Data extracted from a collection:
>>>
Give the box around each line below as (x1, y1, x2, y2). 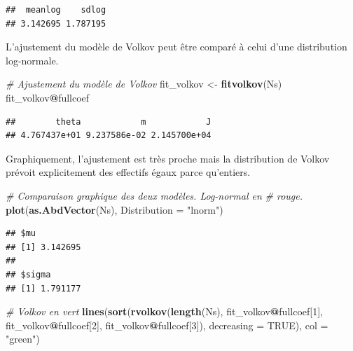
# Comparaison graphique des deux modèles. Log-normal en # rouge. (6, 188, 303, 202)
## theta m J (6, 116, 212, 127)
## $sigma (6, 269, 51, 280)
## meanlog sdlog (6, 5, 106, 15)
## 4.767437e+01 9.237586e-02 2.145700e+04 (6, 130, 212, 141)
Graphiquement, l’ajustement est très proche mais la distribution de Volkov (6, 151, 330, 165)
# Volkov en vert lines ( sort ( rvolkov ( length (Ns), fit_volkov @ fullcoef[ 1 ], (6, 304, 323, 319)
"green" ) (6, 331, 40, 346)
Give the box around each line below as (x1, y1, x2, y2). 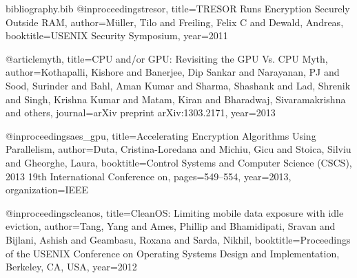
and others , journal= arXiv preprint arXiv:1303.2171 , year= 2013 (6, 105, 276, 120)
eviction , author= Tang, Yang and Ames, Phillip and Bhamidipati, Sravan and (6, 219, 336, 233)
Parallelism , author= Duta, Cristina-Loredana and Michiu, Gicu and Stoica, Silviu (6, 142, 351, 156)
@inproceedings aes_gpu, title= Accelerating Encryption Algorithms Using (6, 128, 316, 142)
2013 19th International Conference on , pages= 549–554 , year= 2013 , (6, 169, 292, 183)
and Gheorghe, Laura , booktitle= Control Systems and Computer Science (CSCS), (6, 155, 352, 169)
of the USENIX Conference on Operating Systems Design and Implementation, (6, 246, 340, 260)
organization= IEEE (6, 182, 89, 197)
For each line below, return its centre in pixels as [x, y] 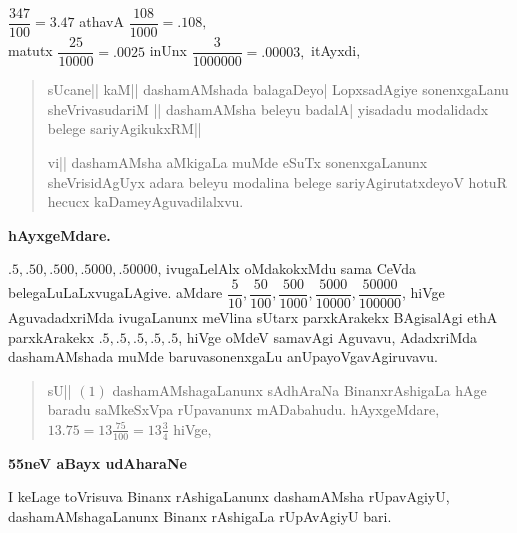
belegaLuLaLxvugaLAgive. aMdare [115, 292]
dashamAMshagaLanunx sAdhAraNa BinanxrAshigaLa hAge [299, 389]
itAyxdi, [336, 50]
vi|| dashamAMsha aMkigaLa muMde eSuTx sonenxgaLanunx [237, 161]
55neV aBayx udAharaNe [97, 462]
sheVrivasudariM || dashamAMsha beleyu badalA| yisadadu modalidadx [268, 108]
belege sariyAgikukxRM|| [124, 128]
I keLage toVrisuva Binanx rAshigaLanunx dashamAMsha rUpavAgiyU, [229, 496]
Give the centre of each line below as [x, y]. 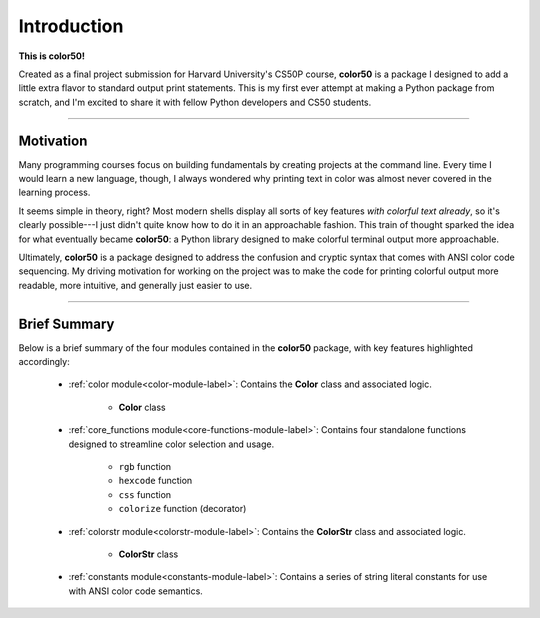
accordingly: [44, 362]
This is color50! [51, 56]
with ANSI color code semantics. [136, 591]
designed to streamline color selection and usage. [171, 444]
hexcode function [155, 481]
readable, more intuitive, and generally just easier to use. [135, 285]
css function [145, 494]
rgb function [145, 466]
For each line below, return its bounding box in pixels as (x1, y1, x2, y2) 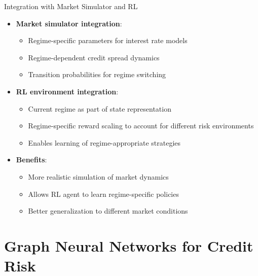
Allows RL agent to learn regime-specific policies (28, 188, 179, 199)
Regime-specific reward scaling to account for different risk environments (28, 120, 254, 131)
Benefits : (16, 154, 47, 165)
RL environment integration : (16, 86, 119, 96)
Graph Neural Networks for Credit (4, 235, 253, 256)
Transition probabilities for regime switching (28, 69, 166, 80)
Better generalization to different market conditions (28, 205, 188, 216)
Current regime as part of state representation (28, 103, 171, 114)
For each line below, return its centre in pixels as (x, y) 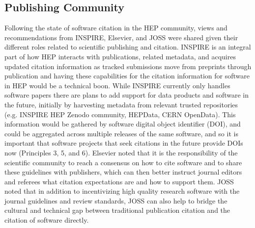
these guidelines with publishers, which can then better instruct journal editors (123, 172)
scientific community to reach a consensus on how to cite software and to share (123, 162)
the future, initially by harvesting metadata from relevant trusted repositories (121, 104)
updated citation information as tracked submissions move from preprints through (128, 66)
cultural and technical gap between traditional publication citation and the (117, 210)
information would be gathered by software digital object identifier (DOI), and (123, 124)
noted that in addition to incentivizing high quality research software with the (122, 191)
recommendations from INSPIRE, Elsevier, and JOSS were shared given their (121, 37)
<<<
**Action item:** Print from the line containing "Allows RL agent" through the line containing "these guidelines with" in the data above, exactly as the lines stand, and omit every picture.

**Solution below:**
Allows RL agent to learn regime-specific policies (28, 188, 179, 199)
Regime-specific reward scaling to account for different risk environments (28, 120, 254, 131)
Benefits : (16, 154, 47, 165)
RL environment integration : (16, 86, 119, 96)
Graph Neural Networks for Credit (4, 235, 253, 256)
Transition probabilities for regime switching (28, 69, 166, 80)
Better generalization to different market conditions (28, 205, 188, 216)
Current regime as part of state representation (28, 103, 171, 114)
For each line below, return its centre in pixels as (x, y) 
these guidelines with publishers, which can then better instruct journal editors (123, 172)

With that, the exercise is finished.